They might be relevant if you’re writing about the upcoming Olympics. So really, you have to find something to hook into with stats. Otherwise, as a standalone stat, often, they’re not newsworthy, there’s nothing that we haven’t researched this some of the time we haven’t researched it, we’re using somebody else’s data and just collating it.

So we can’t really go out there and outreach as our own. But if there’s a, something to hook into with it, then for sure, sending it out there, getting that flywheel going so you can start to build the links, your rankings go up as a result, and then you become a go to resource on the search that can very much help, but you have to find a way of doing it.

Vince: And so it’s a matter of, like, say, for this upcoming, the France tourism one, it’s a matter of, like, maybe finding five or six key stats or something and throwing those to a journalist that might, tie into a story about the Olympics. Yeah.

Are you pitching the whole post? You’re not putting together like a infographic with all the stats on them or something. 

Darren: No. I mean, on the pages that we publish anyway, for these ones we’ve always got a key stats section because, if you’re a journalist you jump on this page.

Yeah. Yeah. Yeah. Straight away, key stats, here’s, this one, and then they can use it and away they got methodologies down there if they want to check it out, but and effectively you can copy and paste those key stats stick it in an outreach post, with, hey, I saw your stuff. I know you’re, you might be writing about that, personalize it in this instance to, to make it connect.

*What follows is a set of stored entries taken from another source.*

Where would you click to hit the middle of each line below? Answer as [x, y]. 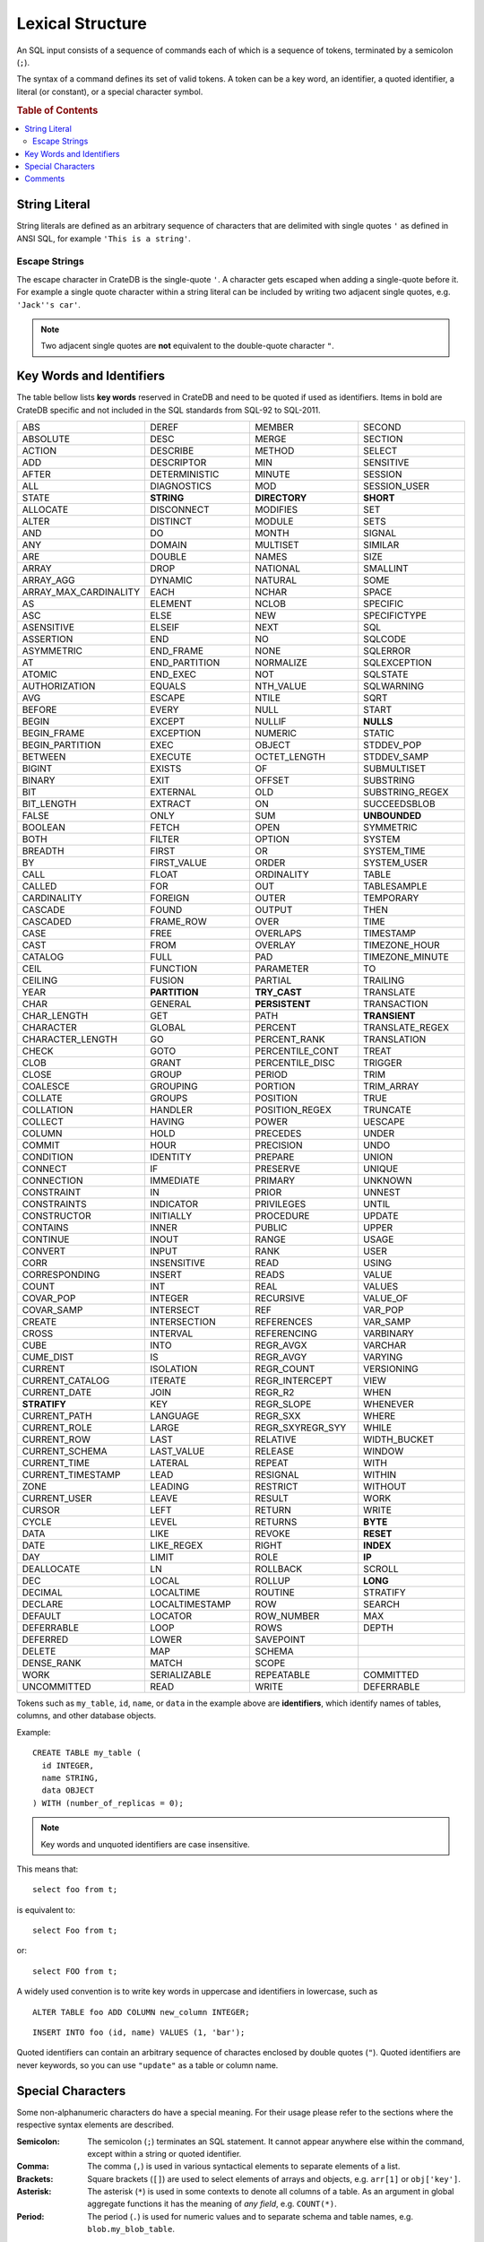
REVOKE [273, 1534]
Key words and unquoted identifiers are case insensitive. [145, 1844]
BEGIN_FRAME [53, 734]
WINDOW [384, 1451]
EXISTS [165, 769]
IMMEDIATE [175, 1181]
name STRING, [70, 1777]
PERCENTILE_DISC [295, 1063]

And then you can, paste your stats and away you go. And then. It might not be an immediate thing with the outreach of these types of pages with a creative campaign you want in an hour if you get a response back from a journalist, fantastic, you’re probably not going to get that with a stats page.

It’s more like, okay, I might write something in a week. I’ll store that post from Darren there, and then I’ll come back to it. That’s probably more the way that’s going to work.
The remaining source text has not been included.